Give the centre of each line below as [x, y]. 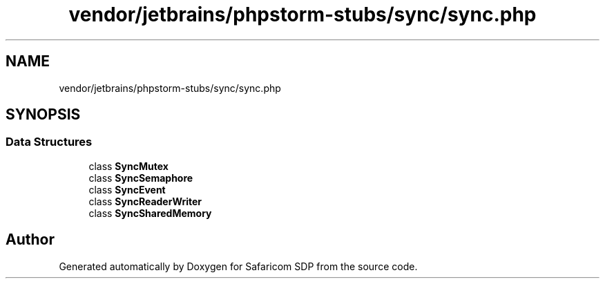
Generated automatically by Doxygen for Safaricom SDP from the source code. [238, 266]
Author [30, 240]
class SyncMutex [128, 166]
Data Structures [49, 142]
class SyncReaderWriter [145, 201]
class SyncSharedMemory [150, 213]
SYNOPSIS [43, 115]
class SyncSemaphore [141, 178]
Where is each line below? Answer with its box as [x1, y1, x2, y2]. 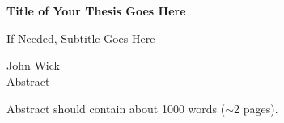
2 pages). [234, 100, 278, 117]
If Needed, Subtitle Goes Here [6, 29, 155, 46]
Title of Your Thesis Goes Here [6, 2, 186, 19]
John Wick [6, 57, 60, 74]
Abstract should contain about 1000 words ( [6, 100, 226, 117]
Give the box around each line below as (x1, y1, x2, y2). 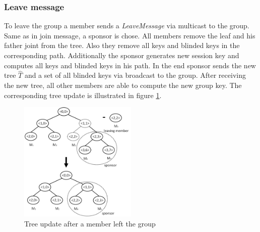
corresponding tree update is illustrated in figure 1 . (4, 89, 162, 100)
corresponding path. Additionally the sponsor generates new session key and (4, 50, 239, 60)
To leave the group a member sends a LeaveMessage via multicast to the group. (4, 20, 249, 31)
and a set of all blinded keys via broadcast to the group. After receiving (24, 70, 246, 80)
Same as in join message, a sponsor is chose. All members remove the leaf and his (4, 30, 255, 40)
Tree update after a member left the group (24, 218, 156, 228)
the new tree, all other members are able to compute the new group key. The (4, 80, 242, 90)
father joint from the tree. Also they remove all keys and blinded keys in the (4, 40, 240, 51)
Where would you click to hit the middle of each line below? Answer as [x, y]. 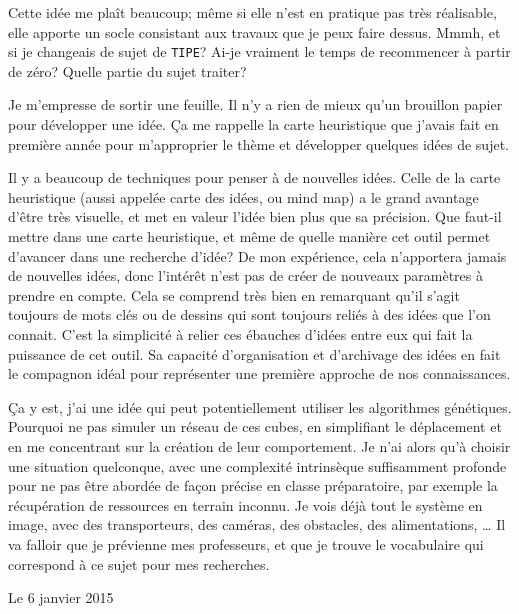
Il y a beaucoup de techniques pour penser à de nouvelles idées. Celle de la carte [254, 177]
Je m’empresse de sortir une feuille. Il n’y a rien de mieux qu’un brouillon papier [255, 104]
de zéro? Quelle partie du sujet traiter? [127, 70]
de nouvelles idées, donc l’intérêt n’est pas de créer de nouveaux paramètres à [245, 275]
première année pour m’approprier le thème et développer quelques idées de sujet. [258, 143]
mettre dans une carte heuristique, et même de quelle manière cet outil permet [249, 236]
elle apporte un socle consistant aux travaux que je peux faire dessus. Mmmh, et [254, 31]
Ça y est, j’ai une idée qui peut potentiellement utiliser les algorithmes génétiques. [260, 406]
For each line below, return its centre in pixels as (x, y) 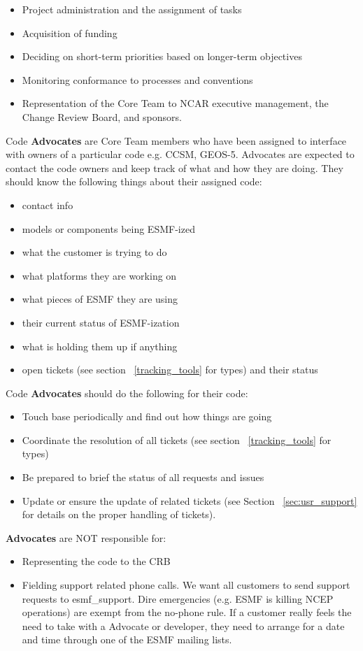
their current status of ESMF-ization (101, 322)
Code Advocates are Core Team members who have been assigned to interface (176, 140)
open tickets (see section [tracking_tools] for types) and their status (170, 370)
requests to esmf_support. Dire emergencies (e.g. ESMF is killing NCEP (178, 598)
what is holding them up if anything (100, 346)
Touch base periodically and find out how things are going (147, 416)
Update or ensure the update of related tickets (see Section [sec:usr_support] (190, 500)
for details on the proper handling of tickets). (119, 514)

§

| What to work on |
A clean copy is needed of the lines above from the one with "If Needed, Subtitle" up to and including the one with "Where would you". Please set it down exactly, with no pictures.

| Response to this exercise |
If Needed, Subtitle Goes Here [6, 29, 155, 46]
Title of Your Thesis Goes Here [6, 2, 186, 19]
John Wick [6, 57, 60, 74]
Abstract should contain about 1000 words ( [6, 100, 226, 117]
Give the box around each line below as (x1, y1, x2, y2). 
corresponding tree update is illustrated in figure 1 . (4, 89, 162, 100)
corresponding path. Additionally the sponsor generates new session key and (4, 50, 239, 60)
To leave the group a member sends a LeaveMessage via multicast to the group. (4, 20, 249, 31)
and a set of all blinded keys via broadcast to the group. After receiving (24, 70, 246, 80)
Same as in join message, a sponsor is chose. All members remove the leaf and his (4, 30, 255, 40)
Tree update after a member left the group (24, 218, 156, 228)
the new tree, all other members are able to compute the new group key. The (4, 80, 242, 90)
father joint from the tree. Also they remove all keys and blinded keys in the (4, 40, 240, 51)
Where would you click to hit the middle of each line below? Answer as [x, y]. 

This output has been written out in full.